[INSTRUCTIONS TO FOLLOW]:
Once you reach the end of the data, transcribe all of it exactly.

Stored items:
==================================================

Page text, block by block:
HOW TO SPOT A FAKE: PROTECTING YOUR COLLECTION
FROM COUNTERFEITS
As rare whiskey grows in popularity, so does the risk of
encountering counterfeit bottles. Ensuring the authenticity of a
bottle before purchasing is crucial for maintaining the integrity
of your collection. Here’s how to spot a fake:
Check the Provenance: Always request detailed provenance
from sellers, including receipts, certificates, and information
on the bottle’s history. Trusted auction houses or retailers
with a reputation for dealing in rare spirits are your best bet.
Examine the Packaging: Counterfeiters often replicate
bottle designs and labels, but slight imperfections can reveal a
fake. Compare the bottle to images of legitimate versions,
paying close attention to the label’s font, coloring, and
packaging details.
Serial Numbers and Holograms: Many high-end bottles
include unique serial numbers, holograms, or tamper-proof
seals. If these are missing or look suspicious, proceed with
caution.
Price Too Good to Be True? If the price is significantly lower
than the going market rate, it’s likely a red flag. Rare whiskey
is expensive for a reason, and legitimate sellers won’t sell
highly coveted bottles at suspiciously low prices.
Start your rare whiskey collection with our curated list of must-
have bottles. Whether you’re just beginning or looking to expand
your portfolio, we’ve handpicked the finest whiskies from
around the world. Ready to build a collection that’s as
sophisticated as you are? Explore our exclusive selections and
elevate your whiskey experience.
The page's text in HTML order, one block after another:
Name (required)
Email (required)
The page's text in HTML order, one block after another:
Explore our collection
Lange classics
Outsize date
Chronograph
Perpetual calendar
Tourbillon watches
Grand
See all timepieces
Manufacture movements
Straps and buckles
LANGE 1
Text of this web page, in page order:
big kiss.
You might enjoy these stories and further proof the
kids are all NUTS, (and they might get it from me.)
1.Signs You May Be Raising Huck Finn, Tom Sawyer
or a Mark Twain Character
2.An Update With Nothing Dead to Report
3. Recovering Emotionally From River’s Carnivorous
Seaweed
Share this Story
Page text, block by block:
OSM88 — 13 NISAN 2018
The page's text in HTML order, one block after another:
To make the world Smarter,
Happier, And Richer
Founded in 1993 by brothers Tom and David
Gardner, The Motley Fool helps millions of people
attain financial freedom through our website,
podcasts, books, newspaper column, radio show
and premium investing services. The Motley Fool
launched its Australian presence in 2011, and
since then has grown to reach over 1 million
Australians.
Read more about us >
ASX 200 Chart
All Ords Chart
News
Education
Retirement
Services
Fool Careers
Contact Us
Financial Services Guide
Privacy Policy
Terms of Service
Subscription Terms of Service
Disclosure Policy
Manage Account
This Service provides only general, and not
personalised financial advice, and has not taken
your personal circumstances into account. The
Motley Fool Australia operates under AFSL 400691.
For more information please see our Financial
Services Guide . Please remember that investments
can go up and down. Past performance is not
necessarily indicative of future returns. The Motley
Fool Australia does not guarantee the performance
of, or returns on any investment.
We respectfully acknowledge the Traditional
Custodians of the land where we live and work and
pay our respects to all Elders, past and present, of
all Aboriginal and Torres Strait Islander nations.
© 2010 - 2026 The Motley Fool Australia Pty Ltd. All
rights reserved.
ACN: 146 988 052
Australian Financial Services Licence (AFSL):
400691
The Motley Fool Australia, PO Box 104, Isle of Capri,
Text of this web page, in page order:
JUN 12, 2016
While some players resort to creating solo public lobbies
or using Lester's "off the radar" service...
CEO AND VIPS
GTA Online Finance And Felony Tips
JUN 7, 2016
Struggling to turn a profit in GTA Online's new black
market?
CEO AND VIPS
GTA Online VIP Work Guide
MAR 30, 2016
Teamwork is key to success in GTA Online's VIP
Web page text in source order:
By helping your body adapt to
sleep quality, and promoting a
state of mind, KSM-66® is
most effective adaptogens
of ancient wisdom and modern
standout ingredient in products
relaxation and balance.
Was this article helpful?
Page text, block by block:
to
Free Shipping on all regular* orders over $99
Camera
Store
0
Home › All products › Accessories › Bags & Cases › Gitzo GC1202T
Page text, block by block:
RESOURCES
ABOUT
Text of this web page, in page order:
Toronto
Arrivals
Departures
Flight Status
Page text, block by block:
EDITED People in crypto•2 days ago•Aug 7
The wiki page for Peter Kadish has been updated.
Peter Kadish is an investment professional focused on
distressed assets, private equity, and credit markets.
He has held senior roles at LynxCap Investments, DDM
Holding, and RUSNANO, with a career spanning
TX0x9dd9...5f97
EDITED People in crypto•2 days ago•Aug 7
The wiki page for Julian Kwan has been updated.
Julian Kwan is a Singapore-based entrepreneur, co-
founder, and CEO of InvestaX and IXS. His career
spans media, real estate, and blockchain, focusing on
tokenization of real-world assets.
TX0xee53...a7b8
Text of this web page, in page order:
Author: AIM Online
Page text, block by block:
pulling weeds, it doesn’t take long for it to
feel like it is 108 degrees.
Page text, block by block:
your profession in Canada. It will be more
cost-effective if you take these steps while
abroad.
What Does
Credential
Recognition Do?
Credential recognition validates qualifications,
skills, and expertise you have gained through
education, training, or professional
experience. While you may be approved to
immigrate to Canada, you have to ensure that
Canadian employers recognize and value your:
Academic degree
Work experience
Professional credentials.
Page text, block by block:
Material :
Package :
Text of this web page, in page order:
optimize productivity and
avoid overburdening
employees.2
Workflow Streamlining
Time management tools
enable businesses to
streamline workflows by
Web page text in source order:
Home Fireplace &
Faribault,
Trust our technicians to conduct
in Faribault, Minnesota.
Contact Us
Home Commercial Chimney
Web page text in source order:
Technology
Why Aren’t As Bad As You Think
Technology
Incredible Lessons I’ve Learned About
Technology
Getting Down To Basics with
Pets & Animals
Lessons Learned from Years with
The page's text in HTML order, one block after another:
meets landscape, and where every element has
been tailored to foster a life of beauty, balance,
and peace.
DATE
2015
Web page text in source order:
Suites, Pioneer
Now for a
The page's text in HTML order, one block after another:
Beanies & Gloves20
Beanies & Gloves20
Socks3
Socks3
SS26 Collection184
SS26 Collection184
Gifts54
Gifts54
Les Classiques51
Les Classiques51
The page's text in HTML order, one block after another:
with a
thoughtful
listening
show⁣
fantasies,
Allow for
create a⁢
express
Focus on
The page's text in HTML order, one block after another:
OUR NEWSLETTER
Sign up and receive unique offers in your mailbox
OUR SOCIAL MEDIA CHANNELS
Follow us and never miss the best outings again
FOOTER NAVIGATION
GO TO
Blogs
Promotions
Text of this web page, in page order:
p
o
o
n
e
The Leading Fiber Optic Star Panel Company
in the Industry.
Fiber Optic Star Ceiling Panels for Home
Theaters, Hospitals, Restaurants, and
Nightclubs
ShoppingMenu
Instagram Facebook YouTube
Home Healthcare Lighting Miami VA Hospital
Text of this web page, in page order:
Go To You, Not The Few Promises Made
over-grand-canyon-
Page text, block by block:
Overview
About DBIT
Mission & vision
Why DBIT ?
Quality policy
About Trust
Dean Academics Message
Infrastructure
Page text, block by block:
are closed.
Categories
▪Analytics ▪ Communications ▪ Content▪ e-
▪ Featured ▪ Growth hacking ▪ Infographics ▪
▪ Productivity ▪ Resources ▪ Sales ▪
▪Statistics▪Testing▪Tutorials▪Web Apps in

==================================================

[RESPONSE TO THE TASK]:
Page text, block by block:
HOW TO SPOT A FAKE: PROTECTING YOUR COLLECTION
FROM COUNTERFEITS
As rare whiskey grows in popularity, so does the risk of
encountering counterfeit bottles. Ensuring the authenticity of a
bottle before purchasing is crucial for maintaining the integrity
of your collection. Here’s how to spot a fake:
Check the Provenance: Always request detailed provenance
from sellers, including receipts, certificates, and information
on the bottle’s history. Trusted auction houses or retailers
with a reputation for dealing in rare spirits are your best bet.
Examine the Packaging: Counterfeiters often replicate
bottle designs and labels, but slight imperfections can reveal a
fake. Compare the bottle to images of legitimate versions,
paying close attention to the label’s font, coloring, and
packaging details.
Serial Numbers and Holograms: Many high-end bottles
include unique serial numbers, holograms, or tamper-proof
seals. If these are missing or look suspicious, proceed with
caution.
Price Too Good to Be True? If the price is significantly lower
than the going market rate, it’s likely a red flag. Rare whiskey
is expensive for a reason, and legitimate sellers won’t sell
highly coveted bottles at suspiciously low prices.
Start your rare whiskey collection with our curated list of must-
have bottles. Whether you’re just beginning or looking to expand
your portfolio, we’ve handpicked the finest whiskies from
around the world. Ready to build a collection that’s as
sophisticated as you are? Explore our exclusive selections and
elevate your whiskey experience.
The page's text in HTML order, one block after another:
Name (required)
Email (required)
The page's text in HTML order, one block after another:
Explore our collection
Lange classics
Outsize date
Chronograph
Perpetual calendar
Tourbillon watches
Grand
See all timepieces
Manufacture movements
Straps and buckles
LANGE 1
Text of this web page, in page order:
big kiss.
You might enjoy these stories and further proof the
kids are all NUTS, (and they might get it from me.)
1.Signs You May Be Raising Huck Finn, Tom Sawyer
or a Mark Twain Character
2.An Update With Nothing Dead to Report
3. Recovering Emotionally From River’s Carnivorous
Seaweed
Share this Story
Page text, block by block:
OSM88 — 13 NISAN 2018
The page's text in HTML order, one block after another:
To make the world Smarter,
Happier, And Richer
Founded in 1993 by brothers Tom and David
Gardner, The Motley Fool helps millions of people
attain financial freedom through our website,
podcasts, books, newspaper column, radio show
and premium investing services. The Motley Fool
launched its Australian presence in 2011, and
since then has grown to reach over 1 million
Australians.
Read more about us >
ASX 200 Chart
All Ords Chart
News
Education
Retirement
Services
Fool Careers
Contact Us
Financial Services Guide
Privacy Policy
Terms of Service
Subscription Terms of Service
Disclosure Policy
Manage Account
This Service provides only general, and not
personalised financial advice, and has not taken
your personal circumstances into account. The
Motley Fool Australia operates under AFSL 400691.
For more information please see our Financial
Services Guide . Please remember that investments
can go up and down. Past performance is not
necessarily indicative of future returns. The Motley
Fool Australia does not guarantee the performance
of, or returns on any investment.
We respectfully acknowledge the Traditional
Custodians of the land where we live and work and
pay our respects to all Elders, past and present, of
all Aboriginal and Torres Strait Islander nations.
© 2010 - 2026 The Motley Fool Australia Pty Ltd. All
rights reserved.
ACN: 146 988 052
Australian Financial Services Licence (AFSL):
400691
The Motley Fool Australia, PO Box 104, Isle of Capri,
Text of this web page, in page order:
JUN 12, 2016
While some players resort to creating solo public lobbies
or using Lester's "off the radar" service...
CEO AND VIPS
GTA Online Finance And Felony Tips
JUN 7, 2016
Struggling to turn a profit in GTA Online's new black
market?
CEO AND VIPS
GTA Online VIP Work Guide
MAR 30, 2016
Teamwork is key to success in GTA Online's VIP
Web page text in source order:
By helping your body adapt to
sleep quality, and promoting a
state of mind, KSM-66® is
most effective adaptogens
of ancient wisdom and modern
standout ingredient in products
relaxation and balance.
Was this article helpful?
Page text, block by block:
to
Free Shipping on all regular* orders over $99
Camera
Store
0
Home › All products › Accessories › Bags & Cases › Gitzo GC1202T
Page text, block by block:
RESOURCES
ABOUT
Text of this web page, in page order:
Toronto
Arrivals
Departures
Flight Status
Page text, block by block:
EDITED People in crypto•2 days ago•Aug 7
The wiki page for Peter Kadish has been updated.
Peter Kadish is an investment professional focused on
distressed assets, private equity, and credit markets.
He has held senior roles at LynxCap Investments, DDM
Holding, and RUSNANO, with a career spanning
TX0x9dd9...5f97
EDITED People in crypto•2 days ago•Aug 7
The wiki page for Julian Kwan has been updated.
Julian Kwan is a Singapore-based entrepreneur, co-
founder, and CEO of InvestaX and IXS. His career
spans media, real estate, and blockchain, focusing on
tokenization of real-world assets.
TX0xee53...a7b8
Text of this web page, in page order:
Author: AIM Online
Page text, block by block:
pulling weeds, it doesn’t take long for it to
feel like it is 108 degrees.
Page text, block by block:
your profession in Canada. It will be more
cost-effective if you take these steps while
abroad.
What Does
Credential
Recognition Do?
Credential recognition validates qualifications,
skills, and expertise you have gained through
education, training, or professional
experience. While you may be approved to
immigrate to Canada, you have to ensure that
Canadian employers recognize and value your:
Academic degree
Work experience
Professional credentials.
Page text, block by block:
Material :
Package :
Text of this web page, in page order:
optimize productivity and
avoid overburdening
employees.2
Workflow Streamlining
Time management tools
enable businesses to
streamline workflows by
Web page text in source order:
Home Fireplace &
Faribault,
Trust our technicians to conduct
in Faribault, Minnesota.
Contact Us
Home Commercial Chimney
Web page text in source order:
Technology
Why Aren’t As Bad As You Think
Technology
Incredible Lessons I’ve Learned About
Technology
Getting Down To Basics with
Pets & Animals
Lessons Learned from Years with
The page's text in HTML order, one block after another:
meets landscape, and where every element has
been tailored to foster a life of beauty, balance,
and peace.
DATE
2015
Web page text in source order:
Suites, Pioneer
Now for a
The page's text in HTML order, one block after another:
Beanies & Gloves20
Beanies & Gloves20
Socks3
Socks3
SS26 Collection184
SS26 Collection184
Gifts54
Gifts54
Les Classiques51
Les Classiques51
The page's text in HTML order, one block after another:
with a
thoughtful
listening
show⁣
fantasies,
Allow for
create a⁢
express
Focus on
The page's text in HTML order, one block after another:
OUR NEWSLETTER
Sign up and receive unique offers in your mailbox
OUR SOCIAL MEDIA CHANNELS
Follow us and never miss the best outings again
FOOTER NAVIGATION
GO TO
Blogs
Promotions
Text of this web page, in page order:
p
o
o
n
e
The Leading Fiber Optic Star Panel Company
in the Industry.
Fiber Optic Star Ceiling Panels for Home
Theaters, Hospitals, Restaurants, and
Nightclubs
ShoppingMenu
Instagram Facebook YouTube
Home Healthcare Lighting Miami VA Hospital
Text of this web page, in page order:
Go To You, Not The Few Promises Made
over-grand-canyon-
Page text, block by block:
Overview
About DBIT
Mission & vision
Why DBIT ?
Quality policy
About Trust
Dean Academics Message
Infrastructure
Page text, block by block:
are closed.
Categories
▪Analytics ▪ Communications ▪ Content▪ e-
▪ Featured ▪ Growth hacking ▪ Infographics ▪
▪ Productivity ▪ Resources ▪ Sales ▪
▪Statistics▪Testing▪Tutorials▪Web Apps in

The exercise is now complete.